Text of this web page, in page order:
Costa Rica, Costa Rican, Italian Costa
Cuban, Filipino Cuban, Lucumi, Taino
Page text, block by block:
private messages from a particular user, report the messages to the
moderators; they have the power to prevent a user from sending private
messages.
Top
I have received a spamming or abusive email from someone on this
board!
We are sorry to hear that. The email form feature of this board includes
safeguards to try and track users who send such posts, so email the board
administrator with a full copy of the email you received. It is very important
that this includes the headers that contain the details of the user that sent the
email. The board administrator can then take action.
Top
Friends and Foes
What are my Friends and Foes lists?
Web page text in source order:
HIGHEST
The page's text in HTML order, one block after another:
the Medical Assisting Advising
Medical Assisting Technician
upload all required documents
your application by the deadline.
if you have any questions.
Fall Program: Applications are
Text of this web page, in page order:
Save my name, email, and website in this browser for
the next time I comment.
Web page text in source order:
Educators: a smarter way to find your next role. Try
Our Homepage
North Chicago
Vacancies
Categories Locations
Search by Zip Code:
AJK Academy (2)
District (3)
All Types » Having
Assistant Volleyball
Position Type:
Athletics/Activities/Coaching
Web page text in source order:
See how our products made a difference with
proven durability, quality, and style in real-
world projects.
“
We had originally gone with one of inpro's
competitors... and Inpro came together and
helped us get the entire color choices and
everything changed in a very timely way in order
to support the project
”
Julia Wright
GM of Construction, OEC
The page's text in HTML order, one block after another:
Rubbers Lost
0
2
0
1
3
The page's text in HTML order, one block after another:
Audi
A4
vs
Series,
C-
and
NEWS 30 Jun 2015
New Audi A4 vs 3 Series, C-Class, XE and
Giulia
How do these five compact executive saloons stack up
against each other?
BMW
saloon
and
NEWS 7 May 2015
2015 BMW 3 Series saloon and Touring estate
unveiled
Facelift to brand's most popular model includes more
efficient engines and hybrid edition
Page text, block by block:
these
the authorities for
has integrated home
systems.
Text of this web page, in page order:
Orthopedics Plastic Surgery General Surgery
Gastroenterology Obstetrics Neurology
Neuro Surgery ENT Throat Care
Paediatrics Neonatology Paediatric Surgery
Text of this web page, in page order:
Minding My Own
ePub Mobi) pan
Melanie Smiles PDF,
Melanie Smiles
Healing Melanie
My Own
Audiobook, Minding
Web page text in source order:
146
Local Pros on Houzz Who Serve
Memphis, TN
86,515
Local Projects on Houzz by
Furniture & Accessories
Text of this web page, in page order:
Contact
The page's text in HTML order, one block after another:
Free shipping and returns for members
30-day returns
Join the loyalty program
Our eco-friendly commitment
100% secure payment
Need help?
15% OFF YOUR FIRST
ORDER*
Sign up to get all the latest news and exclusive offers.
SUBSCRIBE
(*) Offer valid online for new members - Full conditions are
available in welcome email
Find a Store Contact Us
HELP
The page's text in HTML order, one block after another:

------------------------------------------------------------------------

● Problem
Set down the preceding data verbatim. Every line belongs in the copy.

● Task output
Text of this web page, in page order:
Costa Rica, Costa Rican, Italian Costa
Cuban, Filipino Cuban, Lucumi, Taino
Page text, block by block:
private messages from a particular user, report the messages to the
moderators; they have the power to prevent a user from sending private
messages.
Top
I have received a spamming or abusive email from someone on this
board!
We are sorry to hear that. The email form feature of this board includes
safeguards to try and track users who send such posts, so email the board
administrator with a full copy of the email you received. It is very important
that this includes the headers that contain the details of the user that sent the
email. The board administrator can then take action.
Top
Friends and Foes
What are my Friends and Foes lists?
Web page text in source order:
HIGHEST
The page's text in HTML order, one block after another:
the Medical Assisting Advising
Medical Assisting Technician
upload all required documents
your application by the deadline.
if you have any questions.
Fall Program: Applications are
Text of this web page, in page order:
Save my name, email, and website in this browser for
the next time I comment.
Web page text in source order:
Educators: a smarter way to find your next role. Try
Our Homepage
North Chicago
Vacancies
Categories Locations
Search by Zip Code:
AJK Academy (2)
District (3)
All Types » Having
Assistant Volleyball
Position Type:
Athletics/Activities/Coaching
Web page text in source order:
See how our products made a difference with
proven durability, quality, and style in real-
world projects.
“
We had originally gone with one of inpro's
competitors... and Inpro came together and
helped us get the entire color choices and
everything changed in a very timely way in order
to support the project
”
Julia Wright
GM of Construction, OEC
The page's text in HTML order, one block after another:
Rubbers Lost
0
2
0
1
3
The page's text in HTML order, one block after another:
Audi
A4
vs
Series,
C-
and
NEWS 30 Jun 2015
New Audi A4 vs 3 Series, C-Class, XE and
Giulia
How do these five compact executive saloons stack up
against each other?
BMW
saloon
and
NEWS 7 May 2015
2015 BMW 3 Series saloon and Touring estate
unveiled
Facelift to brand's most popular model includes more
efficient engines and hybrid edition
Page text, block by block:
these
the authorities for
has integrated home
systems.
Text of this web page, in page order:
Orthopedics Plastic Surgery General Surgery
Gastroenterology Obstetrics Neurology
Neuro Surgery ENT Throat Care
Paediatrics Neonatology Paediatric Surgery
Text of this web page, in page order:
Minding My Own
ePub Mobi) pan
Melanie Smiles PDF,
Melanie Smiles
Healing Melanie
My Own
Audiobook, Minding
Web page text in source order:
146
Local Pros on Houzz Who Serve
Memphis, TN
86,515
Local Projects on Houzz by
Furniture & Accessories
Text of this web page, in page order:
Contact
The page's text in HTML order, one block after another:
Free shipping and returns for members
30-day returns
Join the loyalty program
Our eco-friendly commitment
100% secure payment
Need help?
15% OFF YOUR FIRST
ORDER*
Sign up to get all the latest news and exclusive offers.
SUBSCRIBE
(*) Offer valid online for new members - Full conditions are
available in welcome email
Find a Store Contact Us
HELP
The page's text in HTML order, one block after another:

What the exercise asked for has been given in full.